Hey all,
I'm getting a grok timeout warning with a very specific format of log. Here is my grok filter:
grok {
match => { "message" => "fs_log: %{TIMESTAMP_ISO8601:timestamp} \|\| %{UNIXPATH:filename} \|\| %{WORD:caller} \|\| %{NUMBER:lineno} \|\| %{DATA:message} \|\| %{WORD:event} \|\| %{WORD:module} \|\| %{NOTSPACE:instance_id}" }
overwrite => [ "message" ]
keep_empty_captures => true
add_tag => [ "fs_log" ]
}
As you can see, I am using two pipes ||
to delineate the fields to be parsed by grok.

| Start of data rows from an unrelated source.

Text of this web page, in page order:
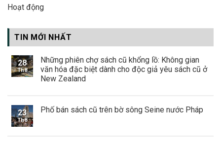
Hoạt động
TIN MỚI NHẤT
28
Th8
Những phiên chợ sách cũ khổng lồ: Không gian
văn hóa đặc biệt dành cho độc giả yêu sách cũ ở
New Zealand
23
Th8
Phố bán sách cũ trên bờ sông Seine nước Pháp
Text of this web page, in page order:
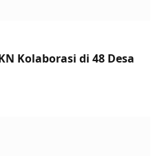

This works the vast majority of the time. However, there are two instances where I consistently get a grok timeout:
fs_log: 2019-04-12 17:28:24.434573 || /path/file.py || func_name || 338 || Subprocess call Failed: ERROR 2: CPLRealloc(): Out of memory allocating 423383040 bytes.

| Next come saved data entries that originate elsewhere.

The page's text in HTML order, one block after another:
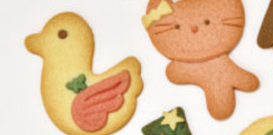
SPECIAL
NEW OPEN
SERIES
CULTURE
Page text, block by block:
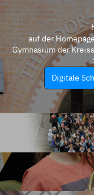
auf der
Gymnasium der
Digitale

fs_log: 2019-04-12 17:28:29.940564 || /path/file.py || func_name || 338 || Subprocess call Failed: ERROR 2: ogrlinestring.cpp, 446: cannot allocate 732672016 bytes
These lines are obviously not supposed to match regardless, but then why is there a timeout? Here is a sample message of the warning:
[2019-04-12T17:31:21,999][WARN ][logstash.filters.grok ] Timeout executing grok 'fs_log: %{TIMESTAMP_ISO8601:timestamp} \|\| %{UNIXPATH:filename} \|\| %{WORD:caller} \|\| %{NUMBER:lineno} \|\| %{DATA:message} \|\| %{WORD:event} \|\| %{WORD:module} \|\| %{NOTSPACE:instance_id}' against field 'message' with value 'fs_log: 2019-04-12 17:28:29.940564 || /path/file.py || func_name || 338 || Subprocess call Failed: ERROR 2: ogrlinestring.cpp, 446: cannot allocate 732672016 bytes'!
And just to clarify, logstash is running on a different machine than the one that generates the log, so the fact that the log references memory allocation issues has nothing to do with the grok timeout.
Any help would be greatly appreciated!